In conclusion, comment should be made on the attitude of the parents. It
is realised that they have come to regard the organisers as their friends to whom
they may always appeal for advice about their troubles, or problems connected with
their homes and children, and earnest endeavour is made to deal with their difficulties
sympathetically.
Middlesex
Hospital.
The arrangements for an assistant organiser to attend the aural sessions at the
Middlesex Hospital was started in May, 1925, and figures are attached shewing
the number of attendances made by children from Council elementary schools until
the end of 1927. There was a slight increase in the work during the last year when
the average number of new cases per session was 10.2 as against 9.2 in the previous
years.
Procedure
at the
hospital.
The children attending the hospital can be divided into three groups: 1. Referred
by private doctors with letters; 2. Attending with M.O., 49; as the result of
medical inspections in school; 3. Brought by parents who suspect ear, nose or
throat trouble.
The last group has to be examined first in the ordinary out-patient department by
the casualty surgical officer, who refers the children to the aural surgeon if necessary.

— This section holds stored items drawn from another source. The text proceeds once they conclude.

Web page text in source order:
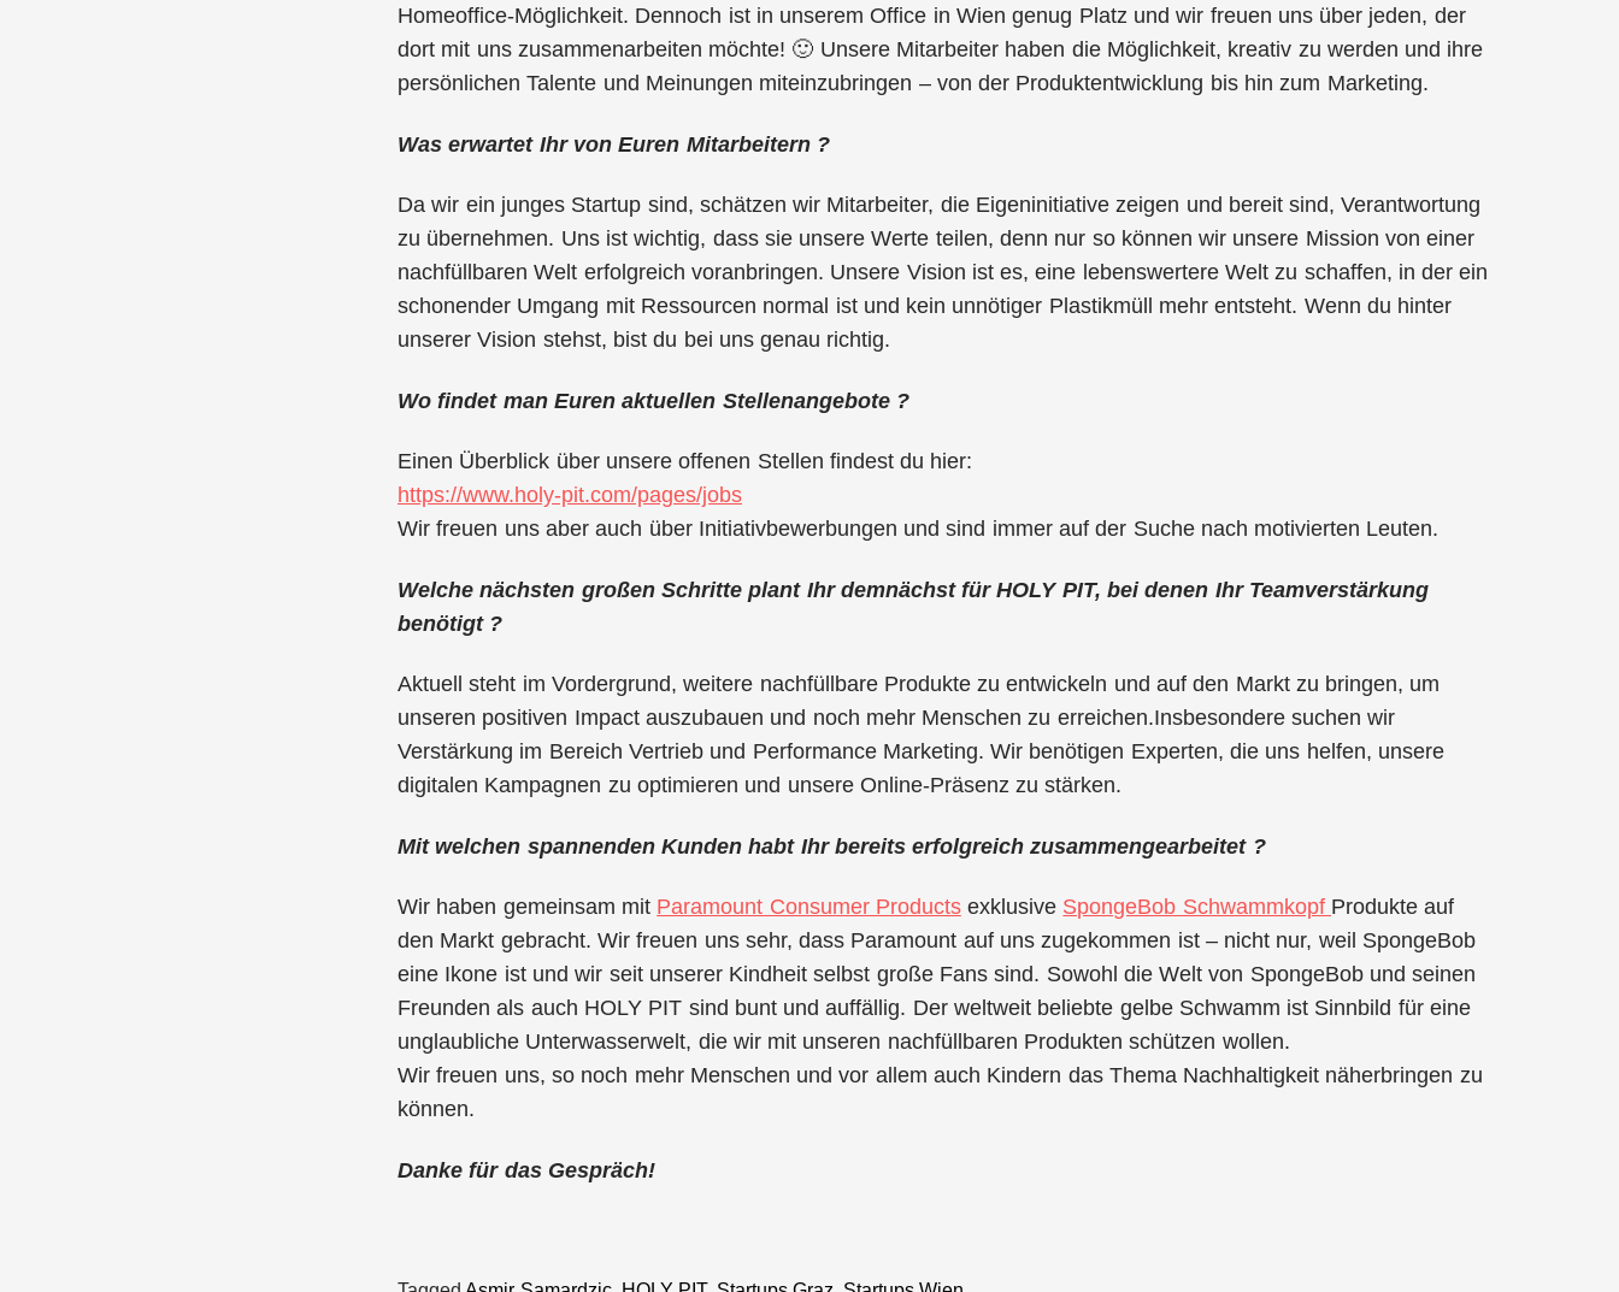
Homeoffice-Möglichkeit. Dennoch ist in unserem Office in Wien genug Platz und wir freuen uns über jeden, der
dort mit uns zusammenarbeiten möchte! 🙂 Unsere Mitarbeiter haben die Möglichkeit, kreativ zu werden und ihre
persönlichen Talente und Meinungen miteinzubringen – von der Produktentwicklung bis hin zum Marketing.
Was erwartet Ihr von Euren Mitarbeitern ?
Da wir ein junges Startup sind, schätzen wir Mitarbeiter, die Eigeninitiative zeigen und bereit sind, Verantwortung
zu übernehmen. Uns ist wichtig, dass sie unsere Werte teilen, denn nur so können wir unsere Mission von einer
nachfüllbaren Welt erfolgreich voranbringen. Unsere Vision ist es, eine lebenswertere Welt zu schaffen, in der ein
schonender Umgang mit Ressourcen normal ist und kein unnötiger Plastikmüll mehr entsteht. Wenn du hinter
unserer Vision stehst, bist du bei uns genau richtig.
Wo findet man Euren aktuellen Stellenangebote ?
Einen Überblick über unsere offenen Stellen findest du hier:
https://www.holy-pit.com/pages/jobs
Wir freuen uns aber auch über Initiativbewerbungen und sind immer auf der Suche nach motivierten Leuten.
Welche nächsten großen Schritte plant Ihr demnächst für HOLY PIT, bei denen Ihr Teamverstärkung
benötigt ?
Aktuell steht im Vordergrund, weitere nachfüllbare Produkte zu entwickeln und auf den Markt zu bringen, um
unseren positiven Impact auszubauen und noch mehr Menschen zu erreichen.Insbesondere suchen wir
Verstärkung im Bereich Vertrieb und Performance Marketing. Wir benötigen Experten, die uns helfen, unsere
digitalen Kampagnen zu optimieren und unsere Online-Präsenz zu stärken.
Mit welchen spannenden Kunden habt Ihr bereits erfolgreich zusammengearbeitet ?
Wir haben gemeinsam mit Paramount Consumer Productsexklusive SpongeBob Schwammkopf Produkte auf
den Markt gebracht. Wir freuen uns sehr, dass Paramount auf uns zugekommen ist – nicht nur, weil SpongeBob
eine Ikone ist und wir seit unserer Kindheit selbst große Fans sind. Sowohl die Welt von SpongeBob und seinen
Freunden als auch HOLY PIT sind bunt und auffällig. Der weltweit beliebte gelbe Schwamm ist Sinnbild für eine
unglaubliche Unterwasserwelt, die wir mit unseren nachfüllbaren Produkten schützen wollen.
Wir freuen uns, so noch mehr Menschen und vor allem auch Kindern das Thema Nachhaltigkeit näherbringen zu
können.
Danke für das Gespräch!

There are usually four surgeons present at a session. A patient with a letter from
a private doctor is seen by the honorary visiting surgeon, other new cases by the
aural registrar. Old cases, unless specially told to see the honorary visiting surgeon,
are seen by one of his assistants. The Council's organiser sees all patients in the
waiting room and makes a record card for each child attending a Council school,
as far as possible before the session starts. During the session she remains in the
room and interviews each parent after the surgeon has examined the child. She
notes the dates of all operations and arranges for the district nurses to visit the
homes.
In-patient
treatment.
A certain number of tonsil and adenoid cases is referred for admission on
account of:—1. Bad home conditions; 2. The state of the child's general health;
3. Distance from home. Such cases are marked by the surgeon, A—urgent; B—
fairly urgent, or C—can wait, according to urgency, and are sent for by the secretary
as vacancies occur. There is, however, a long waiting list, therefore cases marked
' C" have to wait for several months. Patients remain in from one to six days,
according to the nature of the case.
Charge for
treatment.
All patients are registered by a member of the almoner's staff, who takes notes
of their circumstances. A charge of 6d. per attendance is made where circumstances
are favourable, but those who cannot afford this are admitted free. This charge
covers medicine, etc., but not X-ray or operation. All operation cases see the
almoner for assessment before leaving the hospital.
A breathing exercise class is held at the hospital twice weekly. A certain
number of children is referred to this class after an operation for the removal of
tonsil and adenoids. Occasionally a child is sent who does not need an operation,
but has acquired the habit of breathing wrongly. The parents are present, and are
instructed how to supervise the exercises to be done at home. Twenty attendances
complete the full course, but patients who lives at a distance are frequently asked
to attend once only for instruction in the correct method of breathing. Reference
to this class varies with the surgeon. The number of cases referred in the years
1925-6-7 was 30, 54 and 94 respectively. Endeavour is made to keep in touch with
these cases, but it is difficult owing to the way the records are kept. On two
occasions, Mr. Somerville-Hastings has asked for the attention of Dr. Sikes to be
drawn to the way children were being taught to breathe in certain schools. In both
cases Dr. Sikes visited the school himself and went into the matter with the head
teacher.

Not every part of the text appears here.